De verplaatsingskosten en die i.v.m. de verwijdering van de installaties worden door de begunstigde van de erfdienstbaarheid gedragen; de personen bedoeld in het eerste lid zijn evenwel verplicht schriftelijk te verwittigen binnen zes maanden vóór de aanvang van de geplande werken. § 2. Niettegenstaande paragraaf 1, kan de begunstigde van de erfdienstbaarheid, om de verplaatsing van de installaties te voorkomen, voorstellen dat de eigenaar het bezette terrein koopt. Hij geeft de Regering kennis daarvan. Bij gebrek aan een minnelijke overeenkomst tussen de eigenaar van het bezwaarde erf en de netbeheerder zijn de bepalingen van artikel 16sexties van toepassing.

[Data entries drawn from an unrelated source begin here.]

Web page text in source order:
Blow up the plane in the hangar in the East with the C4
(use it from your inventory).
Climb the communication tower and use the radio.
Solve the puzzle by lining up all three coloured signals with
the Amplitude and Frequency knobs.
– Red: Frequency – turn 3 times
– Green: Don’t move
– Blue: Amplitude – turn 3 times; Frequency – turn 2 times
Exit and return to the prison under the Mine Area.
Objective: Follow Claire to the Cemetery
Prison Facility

Art. 16quinquies.De beheerder van de installaties is gehouden tot het herstel van de schade veroorzaakt door de werken die hij heeft uitgevoerd bij de aanleg of de exploitatie van zijn installaties, alsmede tot de vergoeding van de schade berokkend aan derden, hetzij door zijn werken, hetzij wegens het gebruik van het door de erfdienstbaarheid bezwaarde erf. De gezamenlijke vergoedingen i.v.m. de veroorzaakte schade worden door de beheerder gedragen. Ze zijn verschuldigd aan de personen die de schade lijden; Het bedrag ervan worden hetzij minnelijk, hetzij door de rechtbanken bepaald.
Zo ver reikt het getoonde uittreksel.